Fourth, another acceleration technique, speculative sampling, can theoretically bring a 2-3x speedup to AR models. This gain is similar to the gains from DLLMs.

Current Research Directions for DLLMs:

Information from previous predictions is lost after re-masking. This previously predicted information is an intermediate state; it’s incorrect but potentially useful. We want to be able to use this intermediate state, turning it into a continuous state.
Existing (already generated) text cannot be 100% trusted. Although traditional LLaDa can modify already generated text, it wasn’t actually trained to do so. It was only trained to modify masks.
Due to the inherent limitations of KV cache, DLLMs will ultimately take the form of block diffusion. So, how can we build an optimal generation scheduling mechanism? When should it decide to be AR, and when to use a block? How to determine the block size? And how to consider KV Cache optimization when determining this optimal generation order?
How can DLLMs perform insertion and deletion operations, and how can they account for KV Cache reuse while doing so?
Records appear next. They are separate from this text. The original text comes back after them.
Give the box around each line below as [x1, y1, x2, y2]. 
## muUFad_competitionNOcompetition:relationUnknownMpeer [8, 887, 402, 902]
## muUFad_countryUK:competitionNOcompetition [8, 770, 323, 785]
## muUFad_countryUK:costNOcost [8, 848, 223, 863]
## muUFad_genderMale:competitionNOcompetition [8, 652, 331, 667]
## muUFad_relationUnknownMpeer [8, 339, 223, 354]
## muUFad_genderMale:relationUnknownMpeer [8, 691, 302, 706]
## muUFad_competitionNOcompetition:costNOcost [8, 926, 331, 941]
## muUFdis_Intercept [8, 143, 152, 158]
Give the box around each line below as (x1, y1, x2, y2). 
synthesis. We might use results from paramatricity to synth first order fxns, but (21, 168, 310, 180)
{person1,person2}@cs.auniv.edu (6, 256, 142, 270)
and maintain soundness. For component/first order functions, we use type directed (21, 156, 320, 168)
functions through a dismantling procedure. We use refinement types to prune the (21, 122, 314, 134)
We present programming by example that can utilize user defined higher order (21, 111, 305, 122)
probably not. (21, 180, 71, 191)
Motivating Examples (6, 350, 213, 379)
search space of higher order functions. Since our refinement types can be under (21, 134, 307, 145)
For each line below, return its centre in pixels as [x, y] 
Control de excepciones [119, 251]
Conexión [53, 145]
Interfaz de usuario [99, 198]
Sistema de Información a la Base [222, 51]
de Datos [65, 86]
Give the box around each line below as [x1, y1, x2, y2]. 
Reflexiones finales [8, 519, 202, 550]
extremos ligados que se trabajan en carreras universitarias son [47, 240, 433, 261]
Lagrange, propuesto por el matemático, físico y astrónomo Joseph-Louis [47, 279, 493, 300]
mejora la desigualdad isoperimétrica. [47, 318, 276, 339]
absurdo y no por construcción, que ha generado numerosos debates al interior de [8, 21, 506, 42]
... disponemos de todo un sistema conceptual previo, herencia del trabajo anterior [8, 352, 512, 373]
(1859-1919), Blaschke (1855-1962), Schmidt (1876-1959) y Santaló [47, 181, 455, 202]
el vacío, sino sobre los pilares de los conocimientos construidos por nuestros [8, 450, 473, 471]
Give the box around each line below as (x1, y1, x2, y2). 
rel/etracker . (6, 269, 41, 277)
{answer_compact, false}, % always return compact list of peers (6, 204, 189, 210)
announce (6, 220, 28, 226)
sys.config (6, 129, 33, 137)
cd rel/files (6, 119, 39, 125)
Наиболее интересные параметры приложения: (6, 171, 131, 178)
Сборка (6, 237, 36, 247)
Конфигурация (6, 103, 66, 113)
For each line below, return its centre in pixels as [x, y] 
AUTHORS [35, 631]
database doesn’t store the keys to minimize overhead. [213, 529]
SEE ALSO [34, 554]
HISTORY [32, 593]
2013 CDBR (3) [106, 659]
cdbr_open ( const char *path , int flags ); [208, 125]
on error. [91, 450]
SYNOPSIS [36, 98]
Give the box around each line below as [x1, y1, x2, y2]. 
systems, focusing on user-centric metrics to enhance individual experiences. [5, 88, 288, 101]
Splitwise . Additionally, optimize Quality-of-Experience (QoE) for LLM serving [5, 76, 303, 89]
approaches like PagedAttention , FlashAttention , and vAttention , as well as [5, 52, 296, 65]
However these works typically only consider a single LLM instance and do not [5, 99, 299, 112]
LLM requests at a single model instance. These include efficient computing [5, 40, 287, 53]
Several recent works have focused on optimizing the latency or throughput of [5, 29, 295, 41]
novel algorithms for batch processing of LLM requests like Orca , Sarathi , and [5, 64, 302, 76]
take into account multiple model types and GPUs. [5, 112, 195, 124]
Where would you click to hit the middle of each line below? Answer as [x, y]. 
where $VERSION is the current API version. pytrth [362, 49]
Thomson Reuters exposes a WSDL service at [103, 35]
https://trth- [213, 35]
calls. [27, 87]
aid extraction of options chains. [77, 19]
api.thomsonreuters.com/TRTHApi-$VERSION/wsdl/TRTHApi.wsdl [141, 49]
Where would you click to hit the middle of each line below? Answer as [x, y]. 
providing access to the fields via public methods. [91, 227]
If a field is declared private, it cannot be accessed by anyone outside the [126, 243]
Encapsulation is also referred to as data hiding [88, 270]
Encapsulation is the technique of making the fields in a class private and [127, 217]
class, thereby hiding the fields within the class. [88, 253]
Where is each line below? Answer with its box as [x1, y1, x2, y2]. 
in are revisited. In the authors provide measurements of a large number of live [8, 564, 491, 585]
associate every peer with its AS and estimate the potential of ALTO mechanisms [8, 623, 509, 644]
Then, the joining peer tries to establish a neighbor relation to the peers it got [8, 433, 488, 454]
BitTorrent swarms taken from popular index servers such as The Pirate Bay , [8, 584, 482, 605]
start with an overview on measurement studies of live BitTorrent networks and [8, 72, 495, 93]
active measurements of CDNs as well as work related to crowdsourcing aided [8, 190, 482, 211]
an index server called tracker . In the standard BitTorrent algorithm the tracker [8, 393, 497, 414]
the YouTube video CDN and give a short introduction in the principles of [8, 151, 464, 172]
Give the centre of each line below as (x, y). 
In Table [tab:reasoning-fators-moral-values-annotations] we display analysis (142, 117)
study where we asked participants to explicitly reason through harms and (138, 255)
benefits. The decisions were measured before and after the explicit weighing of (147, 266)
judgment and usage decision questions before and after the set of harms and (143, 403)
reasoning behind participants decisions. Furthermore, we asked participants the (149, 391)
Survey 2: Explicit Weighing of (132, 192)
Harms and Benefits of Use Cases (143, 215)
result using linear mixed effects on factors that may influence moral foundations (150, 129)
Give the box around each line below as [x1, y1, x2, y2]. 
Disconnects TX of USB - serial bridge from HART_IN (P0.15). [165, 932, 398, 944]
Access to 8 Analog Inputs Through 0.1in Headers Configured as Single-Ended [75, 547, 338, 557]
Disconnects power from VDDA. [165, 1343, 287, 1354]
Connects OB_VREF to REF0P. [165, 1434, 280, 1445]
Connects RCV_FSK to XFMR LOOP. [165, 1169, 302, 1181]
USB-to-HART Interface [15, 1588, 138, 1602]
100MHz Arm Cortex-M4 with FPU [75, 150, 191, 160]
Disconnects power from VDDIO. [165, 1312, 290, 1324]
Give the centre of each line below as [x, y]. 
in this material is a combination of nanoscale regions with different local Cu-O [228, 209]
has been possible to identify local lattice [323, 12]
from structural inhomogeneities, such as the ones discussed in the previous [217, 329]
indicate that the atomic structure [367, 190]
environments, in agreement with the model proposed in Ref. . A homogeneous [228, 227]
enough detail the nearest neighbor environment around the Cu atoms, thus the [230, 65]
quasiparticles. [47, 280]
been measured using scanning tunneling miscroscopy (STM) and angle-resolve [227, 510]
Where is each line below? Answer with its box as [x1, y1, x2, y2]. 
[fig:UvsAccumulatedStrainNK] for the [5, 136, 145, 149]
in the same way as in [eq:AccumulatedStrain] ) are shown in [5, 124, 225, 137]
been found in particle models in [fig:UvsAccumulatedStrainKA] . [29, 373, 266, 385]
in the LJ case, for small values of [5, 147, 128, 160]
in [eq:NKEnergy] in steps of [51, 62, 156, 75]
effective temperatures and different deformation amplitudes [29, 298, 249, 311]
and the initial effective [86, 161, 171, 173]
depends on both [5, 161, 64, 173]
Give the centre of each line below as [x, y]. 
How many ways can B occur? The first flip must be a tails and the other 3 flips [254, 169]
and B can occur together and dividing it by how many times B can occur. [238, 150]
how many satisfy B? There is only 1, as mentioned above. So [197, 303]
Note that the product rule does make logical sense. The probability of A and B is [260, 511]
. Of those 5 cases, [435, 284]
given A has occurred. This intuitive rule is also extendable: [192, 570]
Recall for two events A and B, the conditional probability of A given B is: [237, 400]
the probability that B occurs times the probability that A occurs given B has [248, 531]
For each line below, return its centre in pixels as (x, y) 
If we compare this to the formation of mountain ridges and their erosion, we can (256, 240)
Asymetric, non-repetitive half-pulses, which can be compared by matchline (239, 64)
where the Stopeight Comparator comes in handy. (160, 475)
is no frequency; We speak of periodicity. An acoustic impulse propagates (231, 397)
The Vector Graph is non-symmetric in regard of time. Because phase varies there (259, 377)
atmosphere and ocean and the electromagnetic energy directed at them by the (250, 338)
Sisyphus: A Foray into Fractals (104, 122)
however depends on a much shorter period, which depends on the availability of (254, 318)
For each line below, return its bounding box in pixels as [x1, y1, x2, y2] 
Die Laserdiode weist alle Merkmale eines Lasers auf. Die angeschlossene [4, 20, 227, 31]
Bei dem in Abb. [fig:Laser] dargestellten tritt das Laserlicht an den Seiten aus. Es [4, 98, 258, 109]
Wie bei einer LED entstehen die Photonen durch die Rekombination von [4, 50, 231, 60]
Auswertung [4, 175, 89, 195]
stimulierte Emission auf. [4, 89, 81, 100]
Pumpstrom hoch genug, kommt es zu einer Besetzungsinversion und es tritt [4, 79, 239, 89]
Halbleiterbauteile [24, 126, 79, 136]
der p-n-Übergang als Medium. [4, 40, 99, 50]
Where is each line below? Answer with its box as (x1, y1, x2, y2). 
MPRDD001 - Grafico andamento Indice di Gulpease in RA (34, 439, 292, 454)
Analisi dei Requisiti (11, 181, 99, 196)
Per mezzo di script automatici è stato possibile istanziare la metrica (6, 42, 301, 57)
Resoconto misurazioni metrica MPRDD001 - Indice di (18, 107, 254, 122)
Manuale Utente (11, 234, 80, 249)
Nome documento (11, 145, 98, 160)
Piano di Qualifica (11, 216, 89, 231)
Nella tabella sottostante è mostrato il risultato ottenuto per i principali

Current Analytical Questions for DLLMs:

Does fine-tuning from an AR model to a DLLM have scaling properties? Can I get a comparable DLLM at the 100B parameter level? How many tokens would it take, and what characteristics must these tokens have?
Is there any difference between the AR component of a DLLM and a standard AR model? Does it have higher compressibility? If using KV Cache, can a larger amount of the cache be pruned?
If a DLLM can achieve an intermediate state of latent embedding, does it mean that problems like “large concept models” and “latent reasoning” can work under this architecture?
Are the natural acceleration properties of DLLMs the final piece of the puzzle for Agents? The characteristics of agents are long context, high latency requirements, and high intelligence requirements. If DLLMs can do compression and acceleration well, could this be the solution?
Why does latent reasoning not work, but converting images into continuous-space tokens and feeding them into the network does work?